[INFORMATION PROVIDED]:
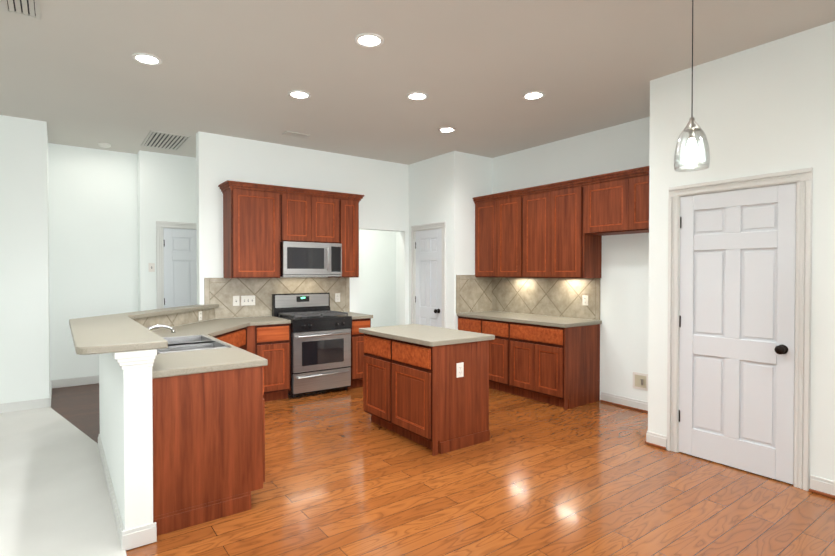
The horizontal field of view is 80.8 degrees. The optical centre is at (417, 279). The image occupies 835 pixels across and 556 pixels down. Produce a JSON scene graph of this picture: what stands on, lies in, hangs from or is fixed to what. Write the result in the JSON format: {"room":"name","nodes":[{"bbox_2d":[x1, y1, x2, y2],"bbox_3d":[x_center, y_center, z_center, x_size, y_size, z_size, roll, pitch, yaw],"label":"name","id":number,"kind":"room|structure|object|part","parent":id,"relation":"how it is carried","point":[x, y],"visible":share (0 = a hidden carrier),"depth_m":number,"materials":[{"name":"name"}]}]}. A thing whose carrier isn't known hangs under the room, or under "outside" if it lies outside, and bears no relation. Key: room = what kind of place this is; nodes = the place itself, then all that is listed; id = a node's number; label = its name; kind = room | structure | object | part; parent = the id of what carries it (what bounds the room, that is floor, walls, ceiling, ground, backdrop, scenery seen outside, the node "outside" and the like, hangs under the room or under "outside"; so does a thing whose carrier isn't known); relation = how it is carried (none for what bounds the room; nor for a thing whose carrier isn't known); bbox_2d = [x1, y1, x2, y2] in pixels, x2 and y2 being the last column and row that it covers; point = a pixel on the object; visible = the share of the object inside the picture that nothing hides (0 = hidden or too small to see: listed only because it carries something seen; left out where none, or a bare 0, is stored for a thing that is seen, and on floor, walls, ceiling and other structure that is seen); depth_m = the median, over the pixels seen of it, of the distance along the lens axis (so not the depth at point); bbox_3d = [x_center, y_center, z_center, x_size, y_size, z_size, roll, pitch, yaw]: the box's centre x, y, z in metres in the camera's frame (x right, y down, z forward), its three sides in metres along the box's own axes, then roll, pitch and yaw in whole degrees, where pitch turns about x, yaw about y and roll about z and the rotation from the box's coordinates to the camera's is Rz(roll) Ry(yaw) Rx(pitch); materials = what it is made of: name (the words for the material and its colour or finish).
{"room":"kitchen","nodes":[
{"label":"kitchen","id":0,"kind":"room"},
{"bbox_2d":[0,115,48,403],"bbox_3d":[-5.972,-0.129,3.729,5.050,3.020,0.120,-1,1,-36],"label":"wall","id":1,"kind":"structure","parent":0,"point":[24,337],"depth_m":5.06,"materials":[{"name":"paint"}]},
{"bbox_2d":[0,396,51,412],"bbox_3d":[-5.927,1.327,3.699,5.064,0.101,0.016,-1,1,-36],"label":"baseboard","id":2,"kind":"structure","parent":1,"relation":"attached to","point":[29,404],"depth_m":5.07,"materials":[{"name":"white wood"}]},
{"bbox_2d":[47,134,50,394],"bbox_3d":[-4.287,-0.153,5.599,0.120,3.020,0.900,-1,1,-36],"label":"wall","id":3,"kind":"structure","parent":0,"point":[48,144],"depth_m":6.01,"materials":[{"name":"paint"}]},
{"bbox_2d":[49,380,52,396],"bbox_3d":[-4.210,1.302,5.624,0.016,0.101,1.040,-1,1,-36],"label":"baseboard","id":4,"kind":"structure","parent":3,"relation":"attached to","point":[51,381],"depth_m":5.75,"materials":[{"name":"white wood"}]},
{"bbox_2d":[0,407,126,555],"bbox_3d":[-2.999,1.423,-0.005,5.400,0.012,9.450,-1,1,-36],"label":"floor carpet","id":5,"kind":"object","parent":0,"point":[55,500],"visible":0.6,"depth_m":3.18,"materials":[{"name":"white carpet"}]},
{"bbox_2d":[51,383,99,442],"bbox_3d":[-1.716,1.344,6.401,4.950,0.004,2.740,-1,1,-36],"label":"floor","id":6,"kind":"structure","parent":0,"point":[77,407],"depth_m":5.23,"materials":[{"name":"brown wood"}]},
{"bbox_2d":[51,143,134,379],"bbox_3d":[-4.166,-0.163,6.339,1.190,3.020,0.150,-1,1,-36],"label":"wall","id":7,"kind":"structure","parent":0,"point":[107,209],"depth_m":6.25,"materials":[{"name":"paint"}]},
{"bbox_2d":[53,375,98,387],"bbox_3d":[-4.127,1.293,6.321,0.930,0.101,0.014,-1,1,-36],"label":"baseboard","id":8,"kind":"structure","parent":7,"relation":"attached to","point":[87,380],"depth_m":6.18,"materials":[{"name":"white wood"}]},
{"bbox_2d":[69,304,218,529],"bbox_3d":[-1.985,0.842,4.040,1.432,1.070,3.123,-1,1,-36],"label":"wall","id":9,"kind":"structure","parent":0,"point":[125,346],"depth_m":2.59,"materials":[{"name":"paint"}]},
{"bbox_2d":[98,434,156,549],"bbox_3d":[-2.003,1.332,3.310,0.158,0.101,1.884,-1,1,-36],"label":"baseboard","id":10,"kind":"structure","parent":9,"relation":"attached to","point":[135,537],"depth_m":2.58,"materials":[{"name":"white wood"}]},
{"bbox_2d":[135,150,395,326],"bbox_3d":[-2.053,-0.180,7.642,4.000,3.020,0.190,-1,1,-36],"label":"wall","id":11,"kind":"structure","parent":0,"point":[165,184],"depth_m":6.63,"materials":[{"name":"paint"}]},
{"bbox_2d":[148,263,154,271],"bbox_3d":[-3.499,-0.154,6.452,0.072,0.116,0.016,-1,1,-36],"label":"light switch","id":12,"kind":"object","parent":11,"relation":"attached to","point":[151,267],"visible":1,"depth_m":6.45,"materials":[{"name":"white plastic"}]},
{"bbox_2d":[156,221,196,308],"bbox_3d":[-3.114,0.284,6.812,0.930,2.115,0.142,-1,1,-36],"label":"door frame","id":13,"kind":"structure","parent":11,"relation":"attached to","point":[160,225],"depth_m":6.51,"materials":[{"name":"white wood"}]},
{"bbox_2d":[163,228,196,307],"bbox_3d":[-3.074,0.324,6.759,0.754,2.019,0.114,-1,1,-36],"label":"hall door","id":14,"kind":"structure","parent":11,"relation":"in","point":[180,267],"depth_m":6.67,"materials":[{"name":"white wood"}]},
{"bbox_2d":[196,131,408,324],"bbox_3d":[-1.055,-0.167,6.638,3.580,3.020,0.130,-1,1,-36],"label":"wall","id":15,"kind":"structure","parent":0,"point":[381,186],"depth_m":6.19,"materials":[{"name":"paint"}]},
{"bbox_2d":[204,277,349,318],"bbox_3d":[-1.670,0.213,6.103,1.850,0.470,0.010,-1,1,-36],"label":"wall tile","id":16,"kind":"structure","parent":15,"relation":"attached to","point":[221,292],"depth_m":5.94,"materials":[{"name":"brown tile"}]},
{"bbox_2d":[233,296,238,305],"bbox_3d":[-2.126,0.255,5.754,0.072,0.116,0.016,-1,1,-36],"label":"light switch","id":17,"kind":"object","parent":16,"relation":"attached to","point":[235,300],"visible":1,"depth_m":5.75,"materials":[{"name":"white plastic"}]},
{"bbox_2d":[241,295,254,305],"bbox_3d":[-2.014,0.254,5.837,0.164,0.116,0.016,-1,1,-36],"label":"light switch","id":18,"kind":"object","parent":16,"relation":"attached to","point":[247,300],"visible":1,"depth_m":5.83,"materials":[{"name":"white plastic"}]},
{"bbox_2d":[335,293,339,301],"bbox_3d":[-1.064,0.245,6.537,0.072,0.116,0.009,-1,1,-36],"label":"electrical outlet","id":19,"kind":"object","parent":16,"relation":"attached to","point":[337,297],"visible":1,"depth_m":6.53,"materials":[{"name":"white plastic"}]},
{"bbox_2d":[218,180,363,277],"bbox_3d":[-1.490,-0.552,6.000,1.714,1.067,0.369,-1,1,-36],"label":"upper cabinet","id":20,"kind":"object","parent":15,"relation":"attached to","point":[261,222],"visible":1,"depth_m":5.70,"materials":[{"name":"brown wood"}]},
{"bbox_2d":[280,241,341,276],"bbox_3d":[-1.355,-0.238,6.050,0.756,0.412,0.451,-1,1,-36],"label":"microwave","id":21,"kind":"object","parent":20,"relation":"attached to","point":[305,259],"visible":0.98,"depth_m":5.88,"materials":[{"name":"silver metal"}]},
{"bbox_2d":[0,0,834,164],"bbox_3d":[-1.456,-1.663,1.740,10.240,0.100,10.740,-1,1,-36],"label":"ceiling","id":22,"kind":"structure","parent":0,"point":[73,73],"depth_m":3.76,"materials":[{"name":"paint"}]},
{"bbox_2d":[1,0,40,19],"bbox_3d":[-2.338,-1.622,2.891,0.180,0.012,0.300,-1,1,-36],"label":"ceiling vent","id":23,"kind":"object","parent":22,"relation":"in","point":[29,8],"visible":0.98,"depth_m":2.93,"materials":[{"name":"grey metal"}]},
{"bbox_2d":[98,143,110,147],"bbox_3d":[-3.864,-1.651,6.051,0.136,0.034,0.136,-1,1,-36],"label":"smoke detector","id":24,"kind":"object","parent":22,"relation":"attached to","point":[105,145],"visible":1,"depth_m":6.01,"materials":[{"name":"white plastic"}]},
{"bbox_2d":[132,53,161,64],"bbox_3d":[-2.008,-1.633,3.642,0.200,0.010,0.200,-1,1,-36],"label":"recessed light","id":25,"kind":"object","parent":22,"relation":"in","point":[146,58],"visible":0.98,"depth_m":3.63,"materials":[{"name":"white"}]},
{"bbox_2d":[141,130,190,150],"bbox_3d":[-3.041,-1.661,5.910,0.420,0.012,0.800,-1,1,-36],"label":"ceiling vent","id":26,"kind":"object","parent":22,"relation":"in","point":[165,140],"visible":0.98,"depth_m":5.88,"materials":[{"name":"grey metal"}]},
{"bbox_2d":[282,131,309,137],"bbox_3d":[-1.390,-1.657,5.622,0.280,0.012,0.140,-1,1,-36],"label":"ceiling vent","id":27,"kind":"object","parent":22,"relation":"in","point":[295,134],"visible":0.9,"depth_m":5.60,"materials":[{"name":"grey metal"}]},
{"bbox_2d":[288,90,310,98],"bbox_3d":[-1.053,-1.642,4.368,0.200,0.010,0.200,-1,1,-36],"label":"recessed light","id":28,"kind":"object","parent":22,"relation":"in","point":[298,94],"visible":0.98,"depth_m":4.36,"materials":[{"name":"white"}]},
{"bbox_2d":[355,33,383,47],"bbox_3d":[-0.329,-1.629,3.349,0.200,0.010,0.200,-1,1,-36],"label":"recessed light","id":29,"kind":"object","parent":22,"relation":"in","point":[369,40],"visible":0.98,"depth_m":3.34,"materials":[{"name":"white glass"}]},
{"bbox_2d":[406,92,427,100],"bbox_3d":[-0.003,-1.643,4.407,0.200,0.010,0.200,-1,1,-36],"label":"recessed light","id":30,"kind":"object","parent":22,"relation":"in","point":[417,96],"visible":0.98,"depth_m":4.40,"materials":[{"name":"white"}]},
{"bbox_2d":[438,127,455,132],"bbox_3d":[0.328,-1.656,5.444,0.200,0.010,0.200,-1,1,-36],"label":"recessed light","id":31,"kind":"object","parent":22,"relation":"in","point":[447,129],"visible":1,"depth_m":5.43,"materials":[{"name":"white"}]},
{"bbox_2d":[522,91,544,99],"bbox_3d":[1.039,-1.642,4.391,0.200,0.010,0.200,-1,1,-36],"label":"recessed light","id":32,"kind":"object","parent":22,"relation":"in","point":[533,95],"visible":1,"depth_m":4.39,"materials":[{"name":"white glass"}]},
{"bbox_2d":[674,0,709,171],"bbox_3d":[1.477,-1.110,2.635,0.170,1.030,0.170,-1,1,-36],"label":"pendant light","id":33,"kind":"object","parent":22,"relation":"hanging from","point":[691,153],"visible":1,"depth_m":2.62,"materials":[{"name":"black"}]},
{"bbox_3d":[1.477,-0.700,2.640,0.170,0.210,0.170,-1,1,-36],"label":"lamp shade","id":34,"kind":"part","parent":33,"relation":"part of","materials":[{"name":"clear glass"}]},
{"bbox_3d":[1.477,-0.691,2.640,0.064,0.137,0.064,-1,1,-36],"label":"bulb","id":35,"kind":"part","parent":33,"relation":"part of","materials":[{"name":"white glass"}]},
{"bbox_2d":[409,151,491,329],"bbox_3d":[0.453,-0.172,7.025,0.690,3.020,1.030,-1,1,-36],"label":"wall","id":36,"kind":"structure","parent":0,"point":[448,187],"depth_m":6.56,"materials":[{"name":"paint"}]},
{"bbox_2d":[415,229,441,326],"bbox_3d":[0.138,0.323,6.849,0.114,2.019,0.604,-1,1,-36],"label":"pantry door","id":37,"kind":"structure","parent":36,"relation":"in","point":[428,296],"depth_m":6.84,"materials":[{"name":"white wood"}]},
{"bbox_2d":[411,221,445,327],"bbox_3d":[0.191,0.283,6.888,0.142,2.115,0.780,-1,1,-36],"label":"door frame","id":38,"kind":"structure","parent":36,"relation":"attached to","point":[429,226],"depth_m":6.88,"materials":[{"name":"white wood"}]},
{"bbox_2d":[126,386,834,555],"bbox_3d":[-1.456,1.456,1.780,10.240,0.100,10.740,-1,1,-36],"label":"floor","id":39,"kind":"structure","parent":0,"point":[345,475],"depth_m":3.12,"materials":[{"name":"brown wood"}]},
{"bbox_2d":[152,364,270,535],"bbox_3d":[-1.356,0.960,3.069,0.625,0.860,0.582,-1,1,-36],"label":"base cabinet","id":40,"kind":"object","parent":39,"relation":"on","point":[217,384],"depth_m":2.82,"materials":[{"name":"brown wood"}]},
{"bbox_3d":[-1.191,0.963,2.828,0.605,0.860,0.014,-1,1,-36],"label":"panel","id":41,"kind":"part","parent":40,"relation":"part of","materials":[{"name":"brown wood"}]},
{"bbox_2d":[152,336,266,379],"bbox_3d":[-1.603,0.505,3.403,0.632,0.039,1.460,-1,1,-36],"label":"countertop","id":42,"kind":"structure","parent":40,"relation":"on","point":[225,357],"depth_m":2.96,"materials":[{"name":"beige stone"}]},
{"bbox_2d":[157,335,231,353],"bbox_3d":[-1.788,0.571,3.658,0.550,0.190,0.840,-1,1,-36],"label":"sink","id":43,"kind":"object","parent":42,"relation":"in","point":[176,344],"depth_m":3.72,"materials":[{"name":"silver metal"}]},
{"bbox_2d":[199,332,278,400],"bbox_3d":[-2.004,0.935,4.950,0.635,0.860,1.482,-1,1,-36],"label":"base cabinet","id":44,"kind":"object","parent":39,"relation":"on","point":[267,345],"depth_m":5.35,"materials":[{"name":"brown wood"}]},
{"bbox_2d":[147,316,290,343],"bbox_3d":[-2.043,0.485,4.911,1.708,0.039,1.492,-1,1,-36],"label":"countertop","id":45,"kind":"structure","parent":44,"relation":"on","point":[245,326],"depth_m":4.94,"materials":[{"name":"beige stone"}]},
{"bbox_2d":[147,324,174,332],"bbox_3d":[-1.943,0.403,3.641,0.235,0.146,0.211,-1,1,-36],"label":"faucet","id":46,"kind":"object","parent":45,"relation":"on","point":[172,329],"depth_m":3.59,"materials":[{"name":"silver metal"}]},
{"bbox_2d":[279,332,289,398],"bbox_3d":[-1.769,0.926,5.650,0.398,0.860,0.630,-1,1,-36],"label":"base cabinet","id":47,"kind":"object","parent":39,"relation":"on","point":[284,341],"depth_m":5.48,"materials":[{"name":"brown wood"}]},
{"bbox_2d":[272,293,351,398],"bbox_3d":[-1.274,0.767,5.951,0.752,1.170,0.707,-1,1,-36],"label":"range","id":48,"kind":"object","parent":39,"relation":"on","point":[320,345],"visible":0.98,"depth_m":5.75,"materials":[{"name":"silver metal"}]},
{"bbox_2d":[346,312,372,388],"bbox_3d":[-0.867,0.898,6.310,0.312,0.900,0.637,-1,1,-36],"label":"base cabinet","id":49,"kind":"object","parent":39,"relation":"on","point":[359,320],"visible":0.48,"depth_m":6.03,"materials":[{"name":"brown wood"}]},
{"bbox_2d":[359,324,494,455],"bbox_3d":[0.049,0.922,4.429,0.690,0.900,1.140,-1,1,-36],"label":"kitchen island","id":50,"kind":"object","parent":39,"relation":"on","point":[427,386],"visible":1,"depth_m":4.07,"materials":[{"name":"brown wood"}]},
{"bbox_2d":[457,315,476,331],"bbox_3d":[0.933,0.916,6.415,0.646,0.860,0.536,-1,1,-36],"label":"base cabinet","id":51,"kind":"object","parent":39,"relation":"on","point":[465,322],"depth_m":6.27,"materials":[{"name":"brown wood"}]},
{"bbox_2d":[477,319,500,390],"bbox_3d":[1.183,0.921,6.075,0.646,0.860,0.612,-1,1,-36],"label":"base cabinet","id":52,"kind":"object","parent":39,"relation":"on","point":[486,326],"depth_m":5.91,"materials":[{"name":"brown wood"}]},
{"bbox_2d":[501,319,600,409],"bbox_3d":[1.525,0.927,5.609,0.646,0.860,0.848,-1,1,-36],"label":"base cabinet","id":53,"kind":"object","parent":39,"relation":"on","point":[553,360],"depth_m":5.34,"materials":[{"name":"brown wood"}]},
{"bbox_2d":[457,311,600,326],"bbox_3d":[1.279,0.472,5.935,0.652,0.039,1.712,-1,1,-36],"label":"countertop","id":54,"kind":"structure","parent":53,"relation":"on","point":[553,321],"depth_m":5.63,"materials":[{"name":"beige stone"}]},
{"bbox_2d":[396,117,649,401],"bbox_3d":[1.182,-0.168,6.717,0.120,3.020,5.370,-1,1,-36],"label":"wall","id":55,"kind":"structure","parent":0,"point":[624,297],"depth_m":5.33,"materials":[{"name":"paint"}]},
{"bbox_2d":[473,190,516,277],"bbox_3d":[1.171,-0.546,6.336,0.336,1.046,0.914,-1,1,-36],"label":"upper cabinet","id":56,"kind":"object","parent":55,"relation":"attached to","point":[495,214],"depth_m":6.27,"materials":[{"name":"brown wood"}]},
{"bbox_2d":[456,275,599,319],"bbox_3d":[1.270,0.201,5.942,0.660,0.498,1.690,-1,1,-36],"label":"wall tile","id":57,"kind":"structure","parent":55,"relation":"attached to","point":[559,297],"depth_m":6.25,"materials":[{"name":"brown tile"}]},
{"bbox_2d":[582,295,587,305],"bbox_3d":[1.915,0.242,5.598,0.009,0.116,0.072,-1,1,-36],"label":"outlet","id":58,"kind":"object","parent":57,"relation":"attached to","point":[584,299],"visible":1,"depth_m":5.59,"materials":[{"name":"white plastic"}]},
{"bbox_2d":[517,178,601,277],"bbox_3d":[1.630,-0.538,5.711,0.336,1.046,0.934,-1,1,-36],"label":"upper cabinet","id":59,"kind":"object","parent":55,"relation":"attached to","point":[557,230],"depth_m":5.53,"materials":[{"name":"brown wood"}]},
{"bbox_2d":[585,166,648,237],"bbox_3d":[2.208,-0.763,4.920,0.336,0.576,1.020,-1,1,-36],"label":"upper cabinet","id":60,"kind":"object","parent":55,"relation":"attached to","point":[615,204],"depth_m":4.92,"materials":[{"name":"brown wood"}]},
{"bbox_2d":[600,392,647,411],"bbox_3d":[2.338,1.310,5.035,0.028,0.101,1.020,-1,1,-36],"label":"baseboard","id":61,"kind":"structure","parent":55,"relation":"attached to","point":[622,401],"depth_m":5.21,"materials":[{"name":"white wood"}]},
{"bbox_2d":[633,372,647,390],"bbox_3d":[2.302,1.059,5.073,0.038,0.170,0.170,-1,1,-36],"label":"outlet box","id":62,"kind":"object","parent":55,"relation":"attached to","point":[640,381],"visible":0.9,"depth_m":5.08,"materials":[{"name":"white plastic"}]},
{"bbox_2d":[648,21,834,488],"bbox_3d":[3.518,-0.107,2.074,0.190,3.020,5.120,-1,1,-36],"label":"wall","id":63,"kind":"structure","parent":0,"point":[767,108],"depth_m":3.42,"materials":[{"name":"paint"}]},
{"bbox_2d":[645,431,666,444],"bbox_3d":[2.028,1.321,4.191,0.328,0.101,0.030,-1,1,-36],"label":"baseboard","id":64,"kind":"structure","parent":63,"relation":"attached to","point":[651,437],"depth_m":4.05,"materials":[{"name":"white wood"}]},
{"bbox_2d":[679,183,795,483],"bbox_3d":[2.285,0.366,3.569,0.114,2.019,0.754,-1,1,-36],"label":"door","id":65,"kind":"structure","parent":63,"relation":"in","point":[737,327],"depth_m":3.54,"materials":[{"name":"white wood"}]},
{"bbox_3d":[2.075,0.319,3.874,0.010,1.620,0.010,-1,1,-36],"label":"right door hinge","id":66,"kind":"part","parent":65,"relation":"part of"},
{"bbox_3d":[2.451,0.476,3.308,0.072,0.066,0.066,-1,1,-36],"label":"knob","id":67,"kind":"part","parent":65,"relation":"part of","materials":[{"name":"black metal"}]},
{"bbox_2d":[667,167,812,490],"bbox_3d":[2.338,0.325,3.608,0.142,2.115,0.930,-1,1,-36],"label":"door frame","id":68,"kind":"structure","parent":63,"relation":"attached to","point":[803,178],"depth_m":3.26,"materials":[{"name":"white wood"}]},
{"bbox_2d":[809,475,834,498],"bbox_3d":[3.755,1.354,1.586,0.028,0.101,4.022,-1,1,-36],"label":"baseboard","id":69,"kind":"structure","parent":63,"relation":"attached to","point":[822,486],"depth_m":3.15,"materials":[{"name":"white wood"}]}
]}

[WHAT TO WORK ON]:
Copy each line of the data that contains the word "tile", leaving the other lines out.

[OUTPUT BELOW]:
{"bbox_2d":[204,277,349,318],"bbox_3d":[-1.670,0.213,6.103,1.850,0.470,0.010,-1,1,-36],"label":"wall tile","id":16,"kind":"structure","parent":15,"relation":"attached to","point":[221,292],"depth_m":5.94,"materials":[{"name":"brown tile"}]},
{"bbox_2d":[456,275,599,319],"bbox_3d":[1.270,0.201,5.942,0.660,0.498,1.690,-1,1,-36],"label":"wall tile","id":57,"kind":"structure","parent":55,"relation":"attached to","point":[559,297],"depth_m":6.25,"materials":[{"name":"brown tile"}]},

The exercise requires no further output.